Trump doesn't do that. His speeches are long, stream-of-consciousness affairs, with the potential to erupt into news at any moment. From Trump's perspective, Clinton's are the worst type of boring.

But boring can work. Look at Clinton's summation. Her presentation is entirely consistent with the issues that voters say are the most important in this election. Asked in the most recent Fox News polls which is the most important issue facing the country, voters most named the economy and national security. (The two topics were tied with 22 percent each.) When Clinton says, "I think this election comes down to economic opportunity, national security and American unity," she's not speaking off the cuff.

None of this means that Clinton, as president, might actually accomplish what she promises.
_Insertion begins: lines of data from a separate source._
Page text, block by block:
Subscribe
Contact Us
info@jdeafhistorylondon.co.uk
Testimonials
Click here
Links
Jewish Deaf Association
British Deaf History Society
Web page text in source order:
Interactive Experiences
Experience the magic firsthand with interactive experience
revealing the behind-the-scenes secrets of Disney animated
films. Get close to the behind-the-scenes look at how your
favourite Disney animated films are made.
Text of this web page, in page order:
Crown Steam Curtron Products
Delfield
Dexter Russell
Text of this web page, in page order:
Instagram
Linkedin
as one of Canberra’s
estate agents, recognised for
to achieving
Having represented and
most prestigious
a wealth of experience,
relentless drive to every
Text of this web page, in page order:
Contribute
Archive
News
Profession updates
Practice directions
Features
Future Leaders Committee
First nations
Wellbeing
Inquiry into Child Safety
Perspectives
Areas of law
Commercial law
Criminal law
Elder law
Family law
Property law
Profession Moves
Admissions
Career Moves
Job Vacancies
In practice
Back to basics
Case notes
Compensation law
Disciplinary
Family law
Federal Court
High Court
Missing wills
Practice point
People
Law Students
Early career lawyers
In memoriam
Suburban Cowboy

For example, Clinton made big promises on jobs in her 2000 campaign for a Senate seat from New York, the Washington Post reported Sunday, and those promises came to nothing. Now, she's saying similar things again. It worked in New York in 2000 and 2006. Research and instinct indicate it's still what voters want to hear.
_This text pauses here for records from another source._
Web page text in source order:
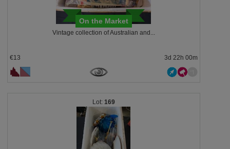
On the Market
Vintage collection of Australian and...
€13 3d 22h 00m
169
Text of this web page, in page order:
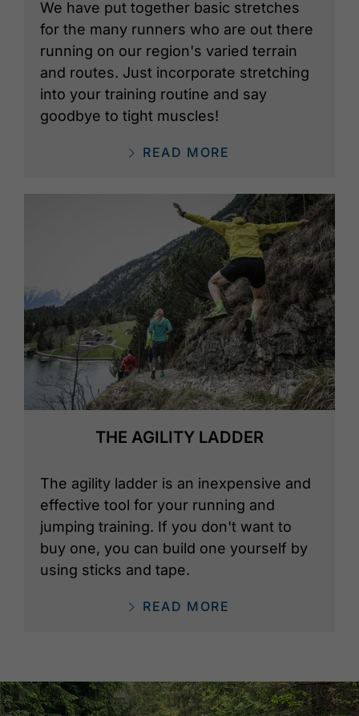
We have put together basic stretches
for the many runners who are out there
running on our region's varied terrain
and routes. Just incorporate stretching
into your training routine and say
goodbye to tight muscles!
READ MORE
THE AGILITY LADDER
The agility ladder is an inexpensive and
effective tool for your running and
jumping training. If you don't want to
buy one, you can build one yourself by
using sticks and tape.
READ MORE
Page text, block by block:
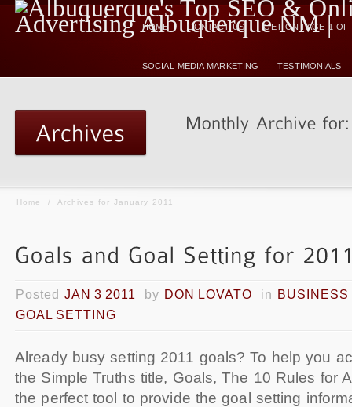
HOME CONTACT US GET ON PAGE 1 OF
SOCIAL MEDIA MARKETING TESTIMONIALS
Home / Archives for January 2011
Posted JAN 3 2011 by DON LOVATO in
GOAL SETTING
Already busy setting 2011 goals? To help you
the Simple Truths title, Goals, The 10 Rules for
the perfect tool to provide the goal setting
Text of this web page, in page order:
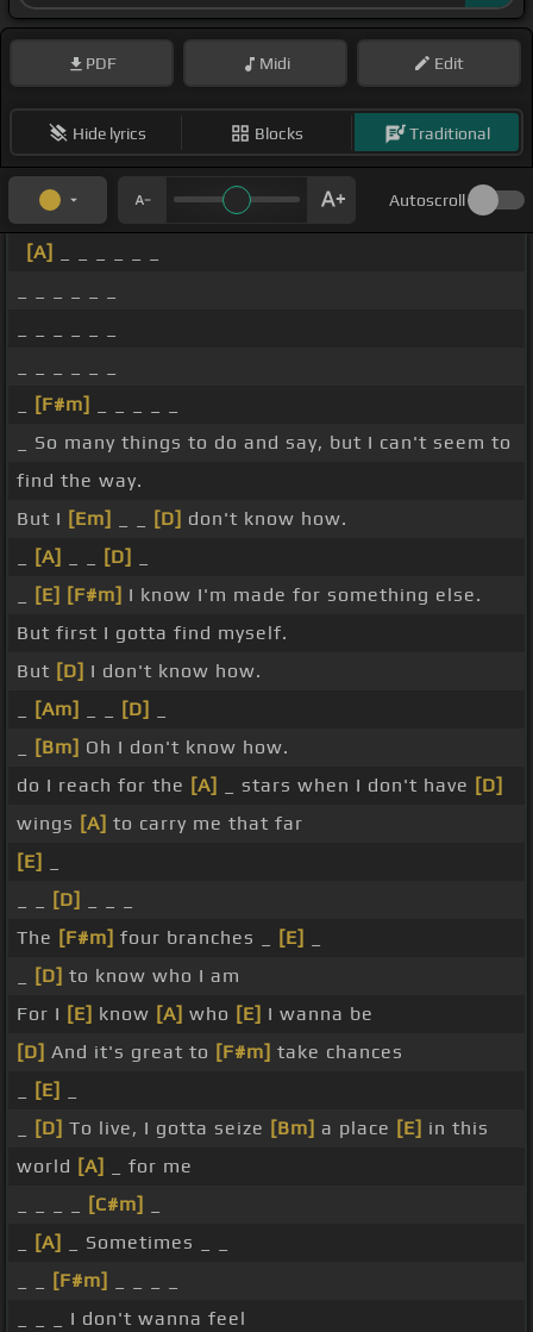
PDF Midi Edit
Hide lyrics Blocks Traditional
Autoscroll
[A]
[F#m]
_ So many things to do and say, but I can't seem to
find the way.
But I [Em] [D] don't know how.
[A] [D]
[E] [F#m] I know I'm made for something else.
But first I gotta find myself.
But [D] I don't know how.
[Am] [D]
[Bm] Oh I don't know how.
do I reach for the [A] _ stars when I don't have [D]
wings [A] to carry me that far
[E]
[D]
The [F#m] four branches _ [E]
[D] to know who I am
For I [E] know [A] who [E] I wanna be
[D] And it's great to [F#m] take chances
[E]
[D] To live, I gotta seize [Bm] a place [E] in this
world [A]
_ for me
[C#m]
[A]
_ Sometimes _ _
[F#m]
_ _ _ I don't wanna feel

And she'll keep saying it. He might mock her, he might criticize her, he might give her new nicknames, but one thing Trump can count on is that Clinton will pursue her campaign relentlessly. She will never give up.

Think back to 2008, in her epic battle with then-Sen. Barack Obama for the Democratic nomination. Clinton wasn't very good at campaigning. But her effort had a plodding, one-foot-in-front-of-the-other quality to it that suggested while Clinton could never be a spectacular candidate like her opponent Obama, she nevertheless would keep moving forward until she achieved her goal.

One can go a long way in life by putting one foot in front of the other. In '08, Clinton ran into an overwhelming force in Obama. Now, things appear to be lining up her way. She'll do boring to win, any day.